Regardless of one’s awareness of or interest in baseball we’re all at least alive enough to note that data plays an increasingly large role in day-to-day life, and baseball actually might be the realm in which we first discover what comes after data’s rule. That’s not at all to say that data’s fallible (it ultimately cannot be), but that—to state the romantic obvious—we as measurers may not have yet worked out every last factor requiring measurement on the field (any field). Slower, for those unversed: in Moneyball, Michael Lewis recounts the early ‘00s Oakland Athletics and how the front office began using Bill James’ Sabermetric methods (methods developed in the 70s) for player evaluation in place of the old, romantic, hugely subjective measurements that’d till then obtained (representative metric, no joke: scouts once evaluated players on ‘confidence,’ which isn’t egregiously terrible until you begin—as these scouts did—to consider that maybe the player’s confidence might take a hit if he’s ugly enough to not be able to keep a girlfriend, meaning some scouts actually ranked players lower because they were—the players—to them too ugly to get girlfriends, which lack’d deleteriously affect, of course, on-field playing through declining confidence). This shift-in-metrics has basically worked entirely through professional baseball, with some teams (Bill James literally works for the Red Sox) utilizing it more than others (my beloved Twins seem almost allergic to lots of any but the most obvious applications of Sabermetrics).
Even if you know and care nothing about any of that, it takes no effort to note that Sabermetrics establishes pretty rigid Germanic notions of Efficiency and Utility to the sport [3], and the argument against Sabermetrics—for lots of reasons—has been made elsewhere and will annually continue to be made. I actually like Sabermetrics a lot, and find it useful, and find fighting it far less interesting and fun than thinking about or attempting to tease out where Sabermetrics runs out, since literally *any* system has, at its edges, things it can’t perfectly understand/explain/account for (theoretical physics being a real fun example). Plus there’s just the simple fact that every encounter—from forgettably banal to profoundly profound—features tiny discrete elements so impossible to quantize as to make the exercise feel grotesque (think for just a minute about the song you’d get if you were to have to, through analytics, quantize the best aspect of all your favorite songs; more disturbingly, think of the image of the being you’d end up with were you to be required to evaluatively quantify all the discrete data points that have something to do with why or how you love/appreciate/honor your partner). This isn’t to say baseball specifically or sports in general constitute ‘profound experiences’ (though for lots of us, they do), but it’s very much to say that we’re at a strange historic moment in which our reliance upon and love of data-crunching may have, in baseball, found its limit.

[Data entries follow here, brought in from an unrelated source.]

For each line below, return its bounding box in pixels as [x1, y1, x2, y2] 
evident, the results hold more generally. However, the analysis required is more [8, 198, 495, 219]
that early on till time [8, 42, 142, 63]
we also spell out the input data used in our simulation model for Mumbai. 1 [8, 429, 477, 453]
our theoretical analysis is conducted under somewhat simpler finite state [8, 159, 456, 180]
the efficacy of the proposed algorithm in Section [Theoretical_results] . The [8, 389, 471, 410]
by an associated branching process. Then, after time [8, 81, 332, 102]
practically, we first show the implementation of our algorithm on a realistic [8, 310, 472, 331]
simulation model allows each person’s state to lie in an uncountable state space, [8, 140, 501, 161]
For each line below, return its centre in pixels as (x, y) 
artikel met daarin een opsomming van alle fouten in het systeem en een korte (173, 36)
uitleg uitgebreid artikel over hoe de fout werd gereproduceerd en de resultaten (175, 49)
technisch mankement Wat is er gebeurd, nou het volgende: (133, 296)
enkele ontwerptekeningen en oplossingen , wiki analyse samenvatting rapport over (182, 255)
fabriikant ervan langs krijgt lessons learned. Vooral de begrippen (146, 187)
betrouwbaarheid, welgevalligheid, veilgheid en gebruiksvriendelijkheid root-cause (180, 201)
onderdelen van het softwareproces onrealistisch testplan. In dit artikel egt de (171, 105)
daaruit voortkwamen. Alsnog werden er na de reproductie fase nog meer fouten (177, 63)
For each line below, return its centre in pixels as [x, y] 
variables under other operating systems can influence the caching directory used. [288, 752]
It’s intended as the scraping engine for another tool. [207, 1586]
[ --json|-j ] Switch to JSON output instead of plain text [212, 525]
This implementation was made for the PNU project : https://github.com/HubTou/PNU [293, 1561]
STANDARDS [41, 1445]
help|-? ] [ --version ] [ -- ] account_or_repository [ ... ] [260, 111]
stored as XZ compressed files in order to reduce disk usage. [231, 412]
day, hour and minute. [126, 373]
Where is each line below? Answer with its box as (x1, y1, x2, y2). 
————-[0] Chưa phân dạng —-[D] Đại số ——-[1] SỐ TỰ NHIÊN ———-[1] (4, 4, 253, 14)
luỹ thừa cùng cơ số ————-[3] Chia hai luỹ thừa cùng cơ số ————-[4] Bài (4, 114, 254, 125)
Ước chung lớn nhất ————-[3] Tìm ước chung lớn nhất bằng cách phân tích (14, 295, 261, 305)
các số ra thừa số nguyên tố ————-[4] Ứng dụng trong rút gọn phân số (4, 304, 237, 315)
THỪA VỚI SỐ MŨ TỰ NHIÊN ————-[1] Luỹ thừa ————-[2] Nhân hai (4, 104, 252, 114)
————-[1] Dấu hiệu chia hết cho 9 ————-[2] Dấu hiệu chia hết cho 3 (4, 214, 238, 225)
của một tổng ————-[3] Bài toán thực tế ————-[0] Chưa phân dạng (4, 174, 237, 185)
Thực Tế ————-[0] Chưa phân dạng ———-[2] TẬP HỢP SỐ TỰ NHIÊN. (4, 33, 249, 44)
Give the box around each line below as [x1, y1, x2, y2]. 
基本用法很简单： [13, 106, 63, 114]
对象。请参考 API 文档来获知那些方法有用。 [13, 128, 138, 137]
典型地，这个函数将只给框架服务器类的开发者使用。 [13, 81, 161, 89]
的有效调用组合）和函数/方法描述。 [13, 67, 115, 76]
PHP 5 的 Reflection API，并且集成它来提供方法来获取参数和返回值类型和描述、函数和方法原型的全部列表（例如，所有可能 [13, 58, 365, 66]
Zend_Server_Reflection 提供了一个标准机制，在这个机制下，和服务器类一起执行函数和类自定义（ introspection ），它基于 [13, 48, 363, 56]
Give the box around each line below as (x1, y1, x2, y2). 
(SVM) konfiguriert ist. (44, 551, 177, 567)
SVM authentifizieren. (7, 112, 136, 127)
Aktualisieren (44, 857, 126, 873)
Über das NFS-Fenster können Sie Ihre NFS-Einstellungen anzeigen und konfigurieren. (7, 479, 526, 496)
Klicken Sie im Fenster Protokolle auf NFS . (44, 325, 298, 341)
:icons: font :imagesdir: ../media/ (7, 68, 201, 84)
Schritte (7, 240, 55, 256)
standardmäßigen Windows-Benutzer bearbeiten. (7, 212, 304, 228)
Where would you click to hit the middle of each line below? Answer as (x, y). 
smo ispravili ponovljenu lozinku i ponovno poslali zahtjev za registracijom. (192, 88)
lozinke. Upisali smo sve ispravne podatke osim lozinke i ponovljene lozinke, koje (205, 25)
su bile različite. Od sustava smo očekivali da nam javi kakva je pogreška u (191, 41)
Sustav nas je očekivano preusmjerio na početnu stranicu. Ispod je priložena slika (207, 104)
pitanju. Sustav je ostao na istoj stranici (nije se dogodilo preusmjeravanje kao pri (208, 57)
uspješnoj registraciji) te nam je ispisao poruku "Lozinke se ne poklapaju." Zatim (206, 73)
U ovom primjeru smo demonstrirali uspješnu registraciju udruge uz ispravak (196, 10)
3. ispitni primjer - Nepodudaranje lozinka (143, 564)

So back to the Twins. Granted, of course, sure: the season’s just past halfway over, and craters appear in pro sports as unexpectedly as in Oregon or the Gulf of Mexico, meaning it’s certainly not inevitable that the Twins finish the season as strong as they began (it’s already happened: they had a 20-7 record in May and a 11-17 record in June; if they continue to decline algebraically at this rate they’ll win negative sixteen games in September). And, sure, they’ve happened to play well-above average in a certain quantifiable metric (specifically, they excell with runners in scoring position [RISP]), meaning the entirety of their season has not been some numbers-be-damned, down-with-measuring freakshow.
And yet. And yet.
I’d venture that everybody who loves the place they’re from feels the place wields some weird power, and toward MN I feel no different; it’s the land of the Replacements, Prince, and Bob Dylan, and is the place where progressive politics took deepest and most lasting root (our Governor—a kid from an insanely rich family—just vetoed a spending bill because it didn’t spend enough on education; not, reader, because it spent too much elsewhere, but just that it didn’t spend enough, period, on education; what state executive does thus anywhere else?), and it’s a place of stiff-upper-lips and folks who are offended if you don’t ask them six times how they are (it’s just common good manners to say you’re fine or okay when asked how you’re doing, and you can’t just go ahead and spill your guts unless someone does the three-four-five-six times work of asking, really, how you are), and it’s a place where, once, while driving, I was trying to describe to my wife just what Minnesotan means, and as I failed we watched a woman out running in the snow, puffing little clouds of exertion before her, as she cut across a street to—mid-stride, didn’t break—push a car that’d gotten stuck in a bank, free it, get it moving, and toss back a wave as she crossed the street, and it’s the place whose fans were first and most heartily thanked and shouted-out by Garnett when he (finally) won a ring in Boston (before, of course, coming back [like Torii Hunter] to Minny to end his career) and for these and plenty more reasons I feel a deep abiding love for the place and am ever on the hunt for Minnesotan-ness as I find it manifest in daily life, and this year’s Minnesota Twins sure seem among the most Minnesotan teams ever assembled.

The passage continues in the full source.